I want to say things have improved somewhat because there are so many rights that young women have today that they just take for granted. And that's got to be an improvement. It's a shame that they don't know the history about it. But the fact that they don't have to worry about some things, that they have other things to worry about. The abortion issue. The fact that Washington has had abortions available is wonderful. The fact that there's a lot of doctors who won't do them now because of insurance as well as other things. I mean, here in Olympia, I don't know if you know about the Eastside Women's Clinic. They were burned out. They opened up again. But they had picketers there every week. I mean, those are the types of things that haven't changed.
Daycare, the daycare workers are still not paid very much. But there's more available.
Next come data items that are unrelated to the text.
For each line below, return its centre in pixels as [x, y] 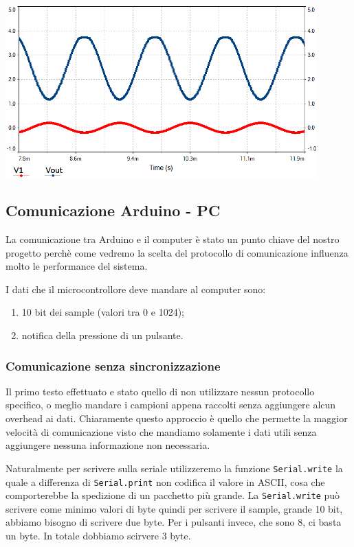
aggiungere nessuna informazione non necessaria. [108, 445]
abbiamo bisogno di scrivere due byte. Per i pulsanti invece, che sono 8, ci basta [174, 522]
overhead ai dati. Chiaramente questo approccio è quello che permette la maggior [177, 418]
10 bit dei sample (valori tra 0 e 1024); [103, 312]
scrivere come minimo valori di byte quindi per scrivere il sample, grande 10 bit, [174, 508]
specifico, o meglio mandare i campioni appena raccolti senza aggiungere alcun [171, 405]
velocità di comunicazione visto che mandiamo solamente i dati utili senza [161, 431]
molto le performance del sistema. [77, 266]

I think one thing that's changed a lot that I'm really glad to see, I remember when my kids were young, and my husband would take them to the doctor. And he would tell me, "Where are the other dads? There's all women around here." I mean, my dad used to take us to the doctor. He was that kind of dad. And now I go over to Group Health, there's men with the kids in the backpacks and everything. To me, the father's role and the father's responsibility has just changed immensely. They used to say the best thing that a woman can do for her son, the best thing a man can do for his son is to treat his mother, or, I don't know. It has to do with the mother being a role model so that her son will be a good husband. And my daughter-in-law says I did the right thing, because he's a good husband. He's a good dad, a very good dad.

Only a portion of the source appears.